12. Export Regulations. Buyer agrees to comply fully with all laws and regulations concerning the purchase and sale of products. In particular, buyer agrees to comply with the Export Administration Regulations of the United States in so far as they apply to the sale of the products. The products are licensed by the United States for delivery to the ultimate destination as shown on the shipment/invoice address and any contrary diversion is prohibited. Buyer agrees that it will not export or transfer product for re-export in violation of any United States laws or regulations, or to any denied or prohibited person, entity, or embargoed country in violation of such laws or regulations.
13. Assignment and Subcontracting. BioForce may assign its rights in whole or part, or subcontract any part of the work or services to be provided as it deems necessary or desirable.
14. Notices. Notice shall be deemed given if sent by prepaid first class mail to the party concerned at its last known address. Notice to BioForce shall be to: BioForce Nanosciences, Inc., 1615 Golden Aspen Drive, Suite 101, Ames, IA 50010, Attn: Legal Dept.
15. Waiver. Failure by BioForce to exercise or enforce any rights hereunder shall not be deemed to be a waiver of any such right or operate to bar the exercise or enforcement of the right at any time thereafter.
16. Applicable Law. The terms and conditions contained herein shall be governed by and construed under the laws of the State of Iowa, USA, without giving effect to its choice of law provisions and the UN Convention on Contracts for the International Sale of Goods. Venue shall reside in an appropriate Federal or state court in Iowa.
Additional Terms Applicable to the Nano Enabler™ Benchtop Molecular Printing System
The Nano eNabler™ benchtop molecular printing system includes: the Nano eNabler base instrument, controller unit, environmental control system, motorized optical system with video capture, LCD monitor, operating software and user manual. BioForce’s warranty in respect to the Nano eNabler system is one (1) year from the date of installation and is subject to the system being: unpacked and installed by authorized BioForce representatives; operated by personnel trained in its proper operation in accordance with provided instructions; maintained in strict compliance with recommended and scheduled maintenance instructions; and BioForce being notified in a reasonable time of failure of the system to meet performance specifications. Buyer shall notify BioForce of a transfer or relocation of the system and permit BioForce, at buyer’s expense and using BioForce’s standard demand service rates then in effect, to inspect and certify that the system has not been damaged or compromised by the move.

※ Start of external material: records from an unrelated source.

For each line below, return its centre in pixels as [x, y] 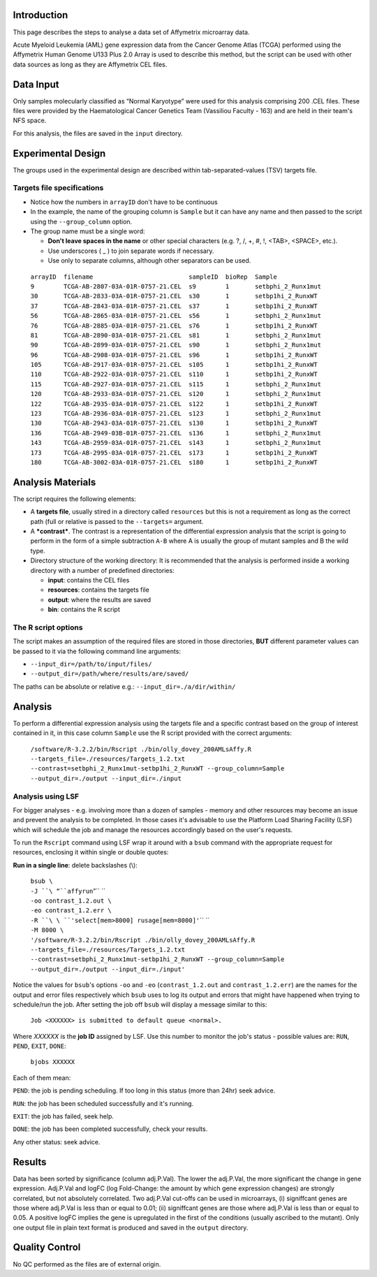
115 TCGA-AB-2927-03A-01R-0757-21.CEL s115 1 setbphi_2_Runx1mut [176, 384]
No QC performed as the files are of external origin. [87, 1264]
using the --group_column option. [81, 221]
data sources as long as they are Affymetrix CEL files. [90, 64]
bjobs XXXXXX [53, 1062]
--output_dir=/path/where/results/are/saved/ [110, 674]
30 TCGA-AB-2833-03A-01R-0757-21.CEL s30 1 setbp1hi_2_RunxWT [174, 296]
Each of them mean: [42, 1078]
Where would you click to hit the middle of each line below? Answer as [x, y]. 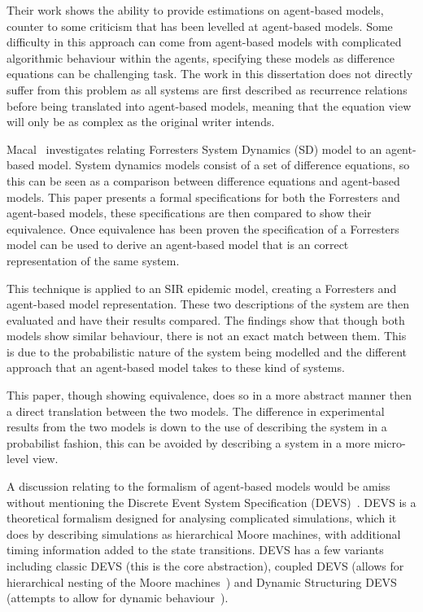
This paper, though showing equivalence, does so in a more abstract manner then [209, 395]
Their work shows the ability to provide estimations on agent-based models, [195, 10]
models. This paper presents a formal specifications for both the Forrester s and [203, 197]
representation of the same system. [93, 260]
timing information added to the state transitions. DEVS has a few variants [195, 550]
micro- [390, 442]
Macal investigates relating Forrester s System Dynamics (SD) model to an [194, 149]
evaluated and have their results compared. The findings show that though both [206, 319]
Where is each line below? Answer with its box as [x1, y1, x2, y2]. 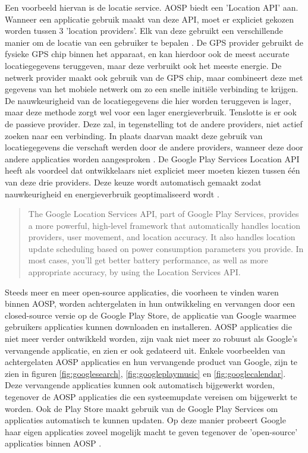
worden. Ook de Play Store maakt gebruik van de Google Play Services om [5, 402, 278, 414]
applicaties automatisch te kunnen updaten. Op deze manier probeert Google [5, 414, 286, 426]
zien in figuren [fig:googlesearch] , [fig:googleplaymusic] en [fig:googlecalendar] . [5, 367, 286, 379]
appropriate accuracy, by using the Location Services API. [28, 266, 241, 278]
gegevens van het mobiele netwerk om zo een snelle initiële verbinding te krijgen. [5, 83, 298, 95]
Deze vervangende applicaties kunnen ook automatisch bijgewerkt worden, [5, 379, 275, 391]
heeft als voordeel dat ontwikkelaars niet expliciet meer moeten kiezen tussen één [5, 164, 300, 177]
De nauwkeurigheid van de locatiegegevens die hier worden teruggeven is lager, [5, 94, 291, 106]
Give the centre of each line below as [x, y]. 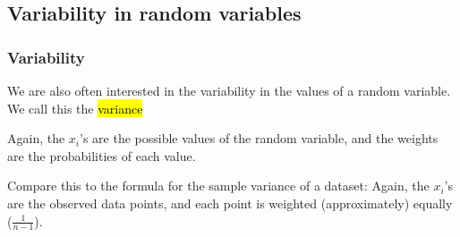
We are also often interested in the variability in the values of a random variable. [229, 90]
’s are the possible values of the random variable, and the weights [259, 138]
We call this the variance [75, 108]
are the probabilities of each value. [102, 155]
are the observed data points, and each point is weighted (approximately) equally [230, 203]
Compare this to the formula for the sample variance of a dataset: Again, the [218, 186]
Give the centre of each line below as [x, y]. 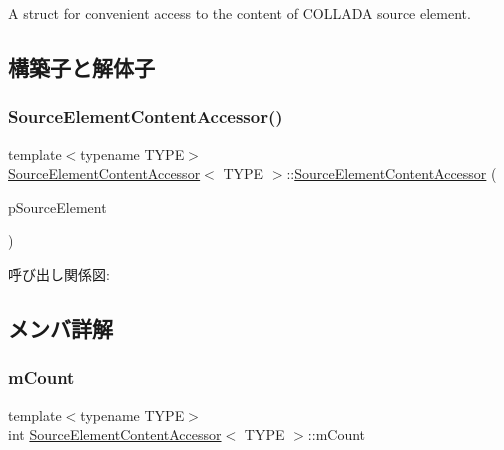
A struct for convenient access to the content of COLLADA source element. [239, 13]
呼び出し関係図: [59, 273]
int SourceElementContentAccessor [115, 434]
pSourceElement [57, 206]
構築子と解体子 [81, 66]
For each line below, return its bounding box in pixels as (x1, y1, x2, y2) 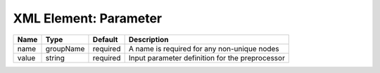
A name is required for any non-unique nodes (128, 44, 279, 53)
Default (92, 34, 118, 44)
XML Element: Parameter (13, 11, 163, 26)
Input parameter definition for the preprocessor (128, 53, 285, 62)
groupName (45, 44, 85, 53)
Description (128, 34, 169, 44)
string (45, 53, 65, 62)
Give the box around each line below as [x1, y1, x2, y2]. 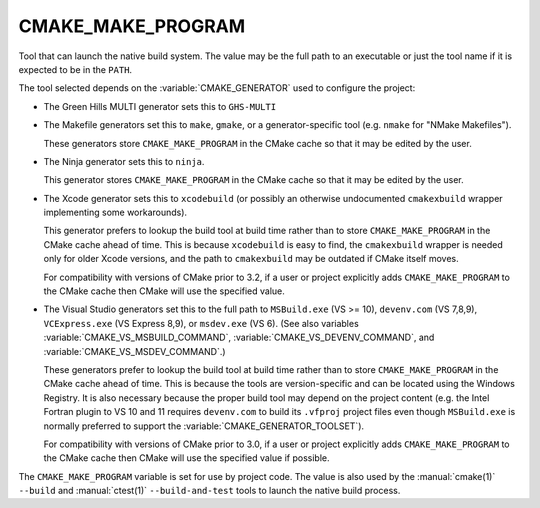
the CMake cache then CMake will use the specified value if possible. [43, 452, 330, 464]
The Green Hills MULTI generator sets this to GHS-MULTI [43, 100, 277, 112]
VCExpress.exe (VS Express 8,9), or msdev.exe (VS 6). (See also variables [43, 317, 359, 329]
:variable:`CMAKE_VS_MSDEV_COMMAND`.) [43, 345, 226, 357]
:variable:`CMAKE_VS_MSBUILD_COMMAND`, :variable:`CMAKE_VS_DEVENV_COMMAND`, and [43, 331, 435, 344]
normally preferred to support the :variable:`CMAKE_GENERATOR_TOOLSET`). [43, 420, 365, 432]
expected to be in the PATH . [18, 63, 133, 75]
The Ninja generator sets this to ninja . [43, 155, 205, 167]
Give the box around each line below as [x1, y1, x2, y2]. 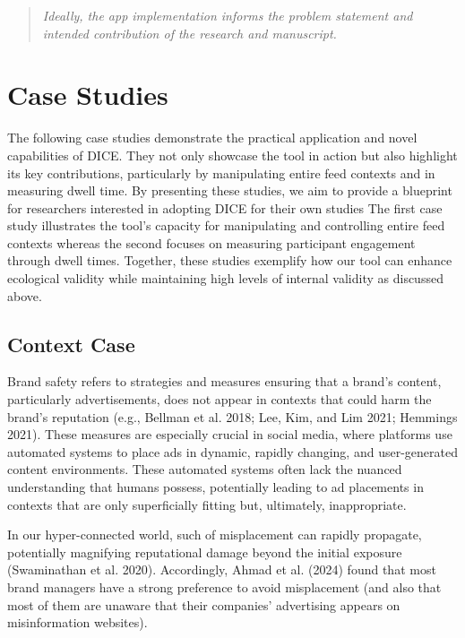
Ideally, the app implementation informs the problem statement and [42, 6, 413, 24]
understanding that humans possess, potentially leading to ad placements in [7, 478, 424, 496]
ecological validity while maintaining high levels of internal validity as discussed [7, 269, 443, 288]
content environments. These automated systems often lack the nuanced [7, 460, 402, 478]
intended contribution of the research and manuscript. [42, 23, 337, 42]
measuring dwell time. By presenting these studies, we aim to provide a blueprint [7, 181, 452, 200]
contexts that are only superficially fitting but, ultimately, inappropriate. [7, 495, 407, 513]
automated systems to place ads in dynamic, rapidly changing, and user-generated [7, 442, 458, 461]
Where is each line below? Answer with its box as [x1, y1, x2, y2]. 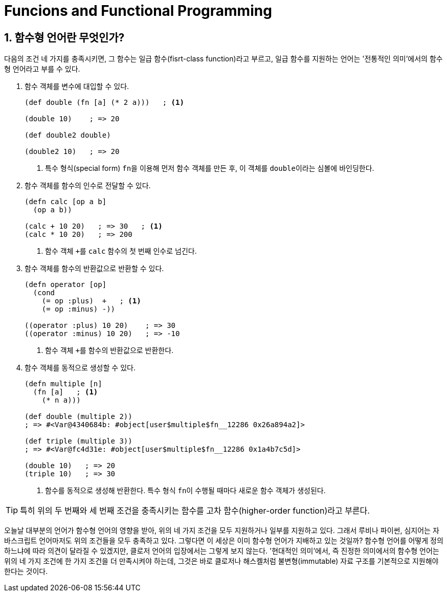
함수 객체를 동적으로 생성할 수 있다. [25, 363, 136, 372]
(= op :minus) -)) [41, 305, 116, 314]
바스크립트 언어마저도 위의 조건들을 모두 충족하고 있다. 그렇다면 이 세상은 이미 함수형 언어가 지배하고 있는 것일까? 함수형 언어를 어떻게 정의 [4, 536, 443, 545]
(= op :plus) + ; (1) [41, 297, 141, 305]
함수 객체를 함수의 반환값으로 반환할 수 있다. [25, 264, 164, 273]
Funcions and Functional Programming [4, 2, 272, 19]
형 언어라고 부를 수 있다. [4, 64, 80, 74]
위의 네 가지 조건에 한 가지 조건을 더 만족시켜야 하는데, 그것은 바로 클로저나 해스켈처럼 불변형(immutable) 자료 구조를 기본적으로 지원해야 [4, 557, 439, 566]
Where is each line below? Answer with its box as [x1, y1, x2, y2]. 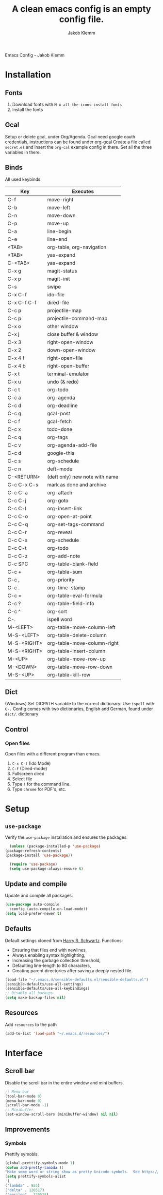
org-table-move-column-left [47, 624, 115, 631]
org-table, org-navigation [47, 244, 107, 251]
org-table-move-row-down [47, 663, 113, 670]
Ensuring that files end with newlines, [12, 947, 87, 953]
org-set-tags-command [47, 520, 104, 527]
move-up [47, 220, 69, 227]
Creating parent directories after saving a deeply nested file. [12, 967, 132, 973]
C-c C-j [7, 497, 27, 504]
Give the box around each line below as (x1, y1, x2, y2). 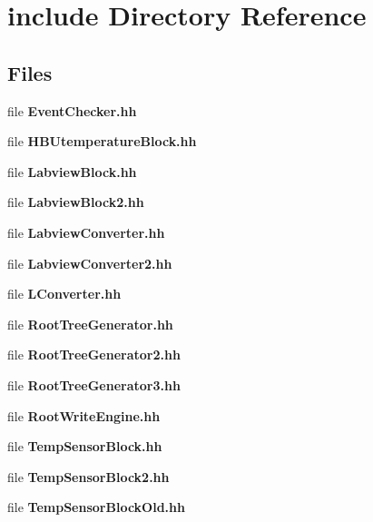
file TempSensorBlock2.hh (7, 467, 170, 486)
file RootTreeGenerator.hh (7, 314, 173, 333)
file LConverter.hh (7, 284, 122, 303)
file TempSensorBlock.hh (7, 437, 162, 456)
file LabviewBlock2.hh (7, 192, 144, 212)
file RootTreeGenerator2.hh (7, 345, 181, 364)
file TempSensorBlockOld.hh (7, 497, 185, 517)
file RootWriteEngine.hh (7, 406, 161, 425)

Warranty service shall be performed during BioForce normal working hours. Buyer shall pay for service requested or required outside of these hours at the standard BioForce demand service rates then in effect. Buyer shall provide BioForce with full, free, timely access to the system and records related to service, maintenance and use of the system.
Failure of Buyer to satisfy these conditions, in addition to those listed elsewhere in these terms, shall void the system warranty. This warranty does not extend to items consumed through normal daily use, accessories or supplies.